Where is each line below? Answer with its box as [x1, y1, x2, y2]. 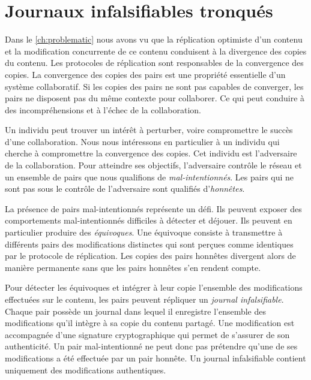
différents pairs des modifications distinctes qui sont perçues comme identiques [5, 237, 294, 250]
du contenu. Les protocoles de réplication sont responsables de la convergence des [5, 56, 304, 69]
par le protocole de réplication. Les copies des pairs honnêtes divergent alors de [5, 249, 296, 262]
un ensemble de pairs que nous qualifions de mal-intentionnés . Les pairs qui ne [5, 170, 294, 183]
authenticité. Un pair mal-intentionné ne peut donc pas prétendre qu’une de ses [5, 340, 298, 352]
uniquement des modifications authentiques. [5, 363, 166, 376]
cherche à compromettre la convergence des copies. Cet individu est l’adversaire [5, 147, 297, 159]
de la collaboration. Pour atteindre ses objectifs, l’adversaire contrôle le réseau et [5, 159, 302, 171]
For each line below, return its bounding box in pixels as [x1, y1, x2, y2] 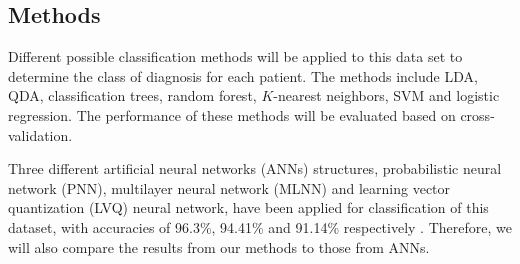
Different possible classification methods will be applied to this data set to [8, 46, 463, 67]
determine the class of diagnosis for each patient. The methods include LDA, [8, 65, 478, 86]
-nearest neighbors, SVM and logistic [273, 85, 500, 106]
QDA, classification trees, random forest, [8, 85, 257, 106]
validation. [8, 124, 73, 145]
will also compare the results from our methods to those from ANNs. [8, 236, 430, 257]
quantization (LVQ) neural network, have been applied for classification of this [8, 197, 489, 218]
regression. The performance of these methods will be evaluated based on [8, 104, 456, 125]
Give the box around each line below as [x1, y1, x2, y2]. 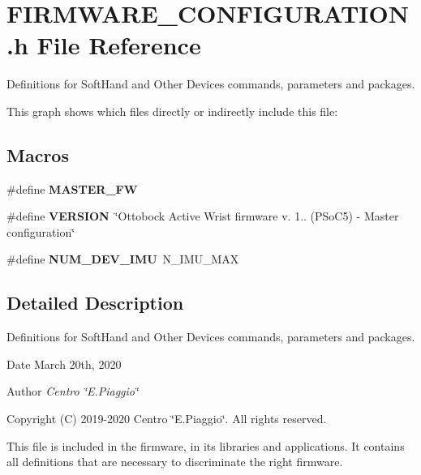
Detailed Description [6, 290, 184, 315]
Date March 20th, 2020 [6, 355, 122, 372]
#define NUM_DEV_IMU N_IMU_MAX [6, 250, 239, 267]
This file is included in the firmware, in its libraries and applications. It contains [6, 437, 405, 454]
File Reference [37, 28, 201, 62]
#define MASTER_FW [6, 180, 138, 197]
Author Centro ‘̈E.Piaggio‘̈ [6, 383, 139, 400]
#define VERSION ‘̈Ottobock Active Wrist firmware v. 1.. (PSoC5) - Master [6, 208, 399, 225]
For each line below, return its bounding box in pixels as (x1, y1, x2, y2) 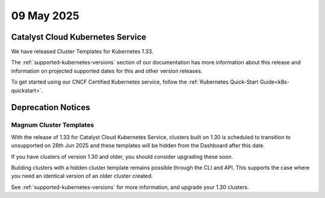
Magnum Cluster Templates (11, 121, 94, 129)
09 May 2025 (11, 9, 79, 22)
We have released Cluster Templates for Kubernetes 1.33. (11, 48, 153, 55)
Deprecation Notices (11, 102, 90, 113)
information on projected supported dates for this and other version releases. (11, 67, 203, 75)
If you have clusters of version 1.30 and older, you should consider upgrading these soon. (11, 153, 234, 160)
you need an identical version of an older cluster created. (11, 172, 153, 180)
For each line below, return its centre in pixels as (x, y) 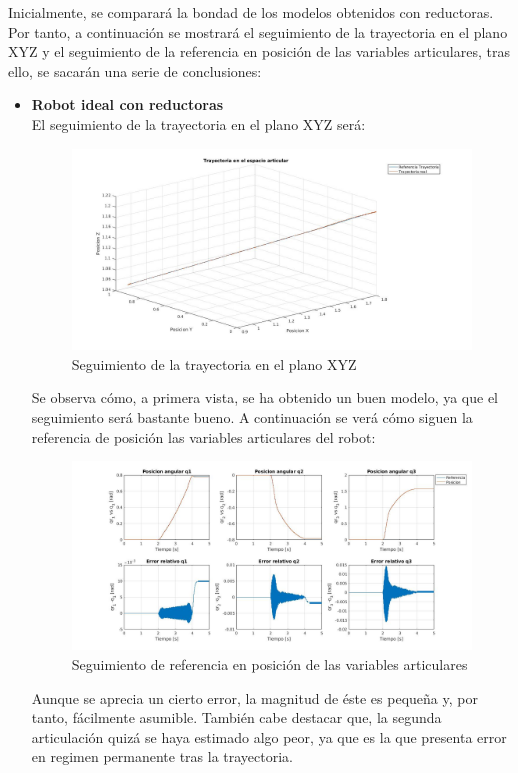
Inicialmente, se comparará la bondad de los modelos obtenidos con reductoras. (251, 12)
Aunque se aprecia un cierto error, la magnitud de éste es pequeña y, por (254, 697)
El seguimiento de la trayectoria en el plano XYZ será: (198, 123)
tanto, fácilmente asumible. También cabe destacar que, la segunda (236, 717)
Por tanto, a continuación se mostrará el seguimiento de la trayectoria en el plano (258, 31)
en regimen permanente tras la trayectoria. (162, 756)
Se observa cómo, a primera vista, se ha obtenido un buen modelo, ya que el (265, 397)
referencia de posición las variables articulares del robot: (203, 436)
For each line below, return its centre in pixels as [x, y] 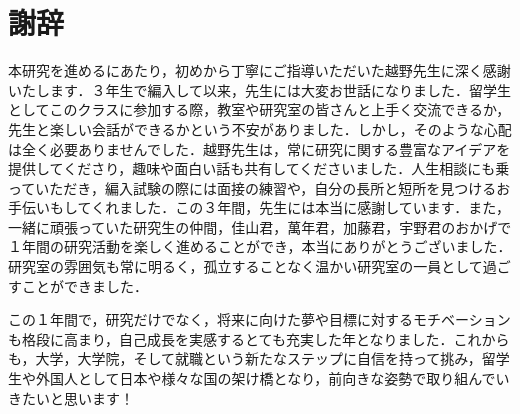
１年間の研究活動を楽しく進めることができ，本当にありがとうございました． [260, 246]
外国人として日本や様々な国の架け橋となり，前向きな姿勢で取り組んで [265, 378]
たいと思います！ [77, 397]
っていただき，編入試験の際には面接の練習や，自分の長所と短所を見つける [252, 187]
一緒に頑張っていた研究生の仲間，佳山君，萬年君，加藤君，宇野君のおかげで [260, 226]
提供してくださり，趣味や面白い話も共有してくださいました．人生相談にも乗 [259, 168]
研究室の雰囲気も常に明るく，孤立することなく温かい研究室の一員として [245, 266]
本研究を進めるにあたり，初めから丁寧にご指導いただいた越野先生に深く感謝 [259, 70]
--
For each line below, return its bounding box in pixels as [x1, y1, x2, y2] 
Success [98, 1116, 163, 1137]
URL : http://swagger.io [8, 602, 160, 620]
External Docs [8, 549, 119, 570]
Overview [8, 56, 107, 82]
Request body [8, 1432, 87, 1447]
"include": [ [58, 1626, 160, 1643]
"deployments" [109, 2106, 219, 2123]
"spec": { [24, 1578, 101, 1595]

▸ PROBLEM TO WORK ON: Answer only with the count of lines in the records that include the string "seguimiento".

▸ EXERCISE SOLUTION: 2